Qatar rejected the charge and refused to budge on the 13 demands made by the blockading nations. The demands included the closure of the Doha-based Al Jazeera Media Network, and shutting a Turkish base in Qatar.
The dispute will enter its third year on June 5.
“Qataris are asking themselves what benefit a membership in the GCC still has, as the organisation has been usurped by Saudi Arabia and the UAE to coerce the smaller states into followership, while no initiative is being made to bring the Gulf crisis to an end,” said King’s College assistant professor Andreas Krieg.
Oman and Kuwait are the other two members of the body, which oversees regional economic and military coordination, along with Qatar and its regional rivals.
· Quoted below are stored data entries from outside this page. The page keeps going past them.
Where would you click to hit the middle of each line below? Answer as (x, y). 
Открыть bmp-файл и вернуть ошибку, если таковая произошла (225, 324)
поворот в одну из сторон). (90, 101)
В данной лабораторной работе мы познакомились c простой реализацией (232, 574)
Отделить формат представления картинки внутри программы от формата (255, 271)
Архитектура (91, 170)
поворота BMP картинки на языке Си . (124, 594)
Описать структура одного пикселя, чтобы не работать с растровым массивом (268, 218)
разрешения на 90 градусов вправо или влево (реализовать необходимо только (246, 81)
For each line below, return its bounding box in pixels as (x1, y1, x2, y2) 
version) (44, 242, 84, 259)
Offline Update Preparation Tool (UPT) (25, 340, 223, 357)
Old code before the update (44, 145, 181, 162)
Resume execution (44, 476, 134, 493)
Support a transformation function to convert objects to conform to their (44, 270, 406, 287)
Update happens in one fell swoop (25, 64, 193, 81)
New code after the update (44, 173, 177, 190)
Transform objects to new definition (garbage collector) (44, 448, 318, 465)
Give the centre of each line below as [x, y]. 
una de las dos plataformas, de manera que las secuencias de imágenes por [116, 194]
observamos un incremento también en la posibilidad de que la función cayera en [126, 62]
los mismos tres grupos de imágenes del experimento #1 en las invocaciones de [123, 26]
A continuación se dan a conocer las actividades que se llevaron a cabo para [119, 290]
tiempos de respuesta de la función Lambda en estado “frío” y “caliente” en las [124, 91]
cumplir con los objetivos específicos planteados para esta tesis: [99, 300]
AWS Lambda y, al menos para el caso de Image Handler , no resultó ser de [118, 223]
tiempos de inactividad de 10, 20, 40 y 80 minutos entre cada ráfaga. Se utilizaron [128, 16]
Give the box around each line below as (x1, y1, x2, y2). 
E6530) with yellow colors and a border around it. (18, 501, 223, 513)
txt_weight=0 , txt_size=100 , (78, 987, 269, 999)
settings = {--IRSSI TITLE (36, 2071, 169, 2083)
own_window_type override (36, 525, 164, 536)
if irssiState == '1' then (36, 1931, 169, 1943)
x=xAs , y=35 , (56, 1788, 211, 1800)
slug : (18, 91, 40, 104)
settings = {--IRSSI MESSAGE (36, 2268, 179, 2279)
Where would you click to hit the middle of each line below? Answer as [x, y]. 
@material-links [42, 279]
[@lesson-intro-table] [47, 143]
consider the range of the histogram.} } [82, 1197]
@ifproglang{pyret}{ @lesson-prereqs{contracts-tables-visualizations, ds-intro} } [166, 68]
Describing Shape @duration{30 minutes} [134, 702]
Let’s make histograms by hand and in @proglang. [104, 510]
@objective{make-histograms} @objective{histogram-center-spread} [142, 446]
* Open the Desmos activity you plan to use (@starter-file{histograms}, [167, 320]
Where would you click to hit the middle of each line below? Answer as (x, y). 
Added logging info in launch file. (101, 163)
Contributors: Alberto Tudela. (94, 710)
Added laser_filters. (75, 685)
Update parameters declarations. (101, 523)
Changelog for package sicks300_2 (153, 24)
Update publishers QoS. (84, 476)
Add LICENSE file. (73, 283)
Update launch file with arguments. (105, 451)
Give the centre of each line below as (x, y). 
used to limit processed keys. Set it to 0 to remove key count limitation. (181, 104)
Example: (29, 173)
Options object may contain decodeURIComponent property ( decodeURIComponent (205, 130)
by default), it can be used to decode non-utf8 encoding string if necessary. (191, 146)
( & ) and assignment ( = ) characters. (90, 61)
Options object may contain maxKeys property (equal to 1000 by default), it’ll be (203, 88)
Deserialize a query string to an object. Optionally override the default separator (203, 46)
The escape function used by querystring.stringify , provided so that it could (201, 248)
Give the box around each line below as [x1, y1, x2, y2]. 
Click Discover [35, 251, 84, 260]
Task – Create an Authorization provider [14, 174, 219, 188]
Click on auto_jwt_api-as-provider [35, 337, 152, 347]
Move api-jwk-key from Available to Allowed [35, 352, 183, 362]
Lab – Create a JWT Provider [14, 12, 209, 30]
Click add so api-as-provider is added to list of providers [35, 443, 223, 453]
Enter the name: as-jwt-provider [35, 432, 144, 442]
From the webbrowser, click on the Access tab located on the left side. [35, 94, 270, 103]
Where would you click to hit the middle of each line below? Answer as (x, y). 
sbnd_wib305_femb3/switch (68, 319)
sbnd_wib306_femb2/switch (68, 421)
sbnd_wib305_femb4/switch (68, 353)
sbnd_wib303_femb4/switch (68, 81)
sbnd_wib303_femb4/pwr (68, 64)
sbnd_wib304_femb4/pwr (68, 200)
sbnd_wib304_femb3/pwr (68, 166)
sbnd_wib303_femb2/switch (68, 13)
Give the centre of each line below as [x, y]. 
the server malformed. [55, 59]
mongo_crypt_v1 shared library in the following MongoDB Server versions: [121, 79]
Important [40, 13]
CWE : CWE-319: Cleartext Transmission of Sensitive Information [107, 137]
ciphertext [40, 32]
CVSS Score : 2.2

Meanwhile, Qatar has reiterated to the United Nations Security Council the blockade affects security and stability of the region.
The meeting on Protection of civilians in armed conflict was held virtually on Thursday and was attended by Qatar’s permanent representative to the UN, Sheikha Alya Ahmed bin Saif Al Thani.
“The unjust blockade imposed against it threatens the security and stability of the region, violates international law and contradicts the orientations of the international community,” Sheikha Alya said in a statement.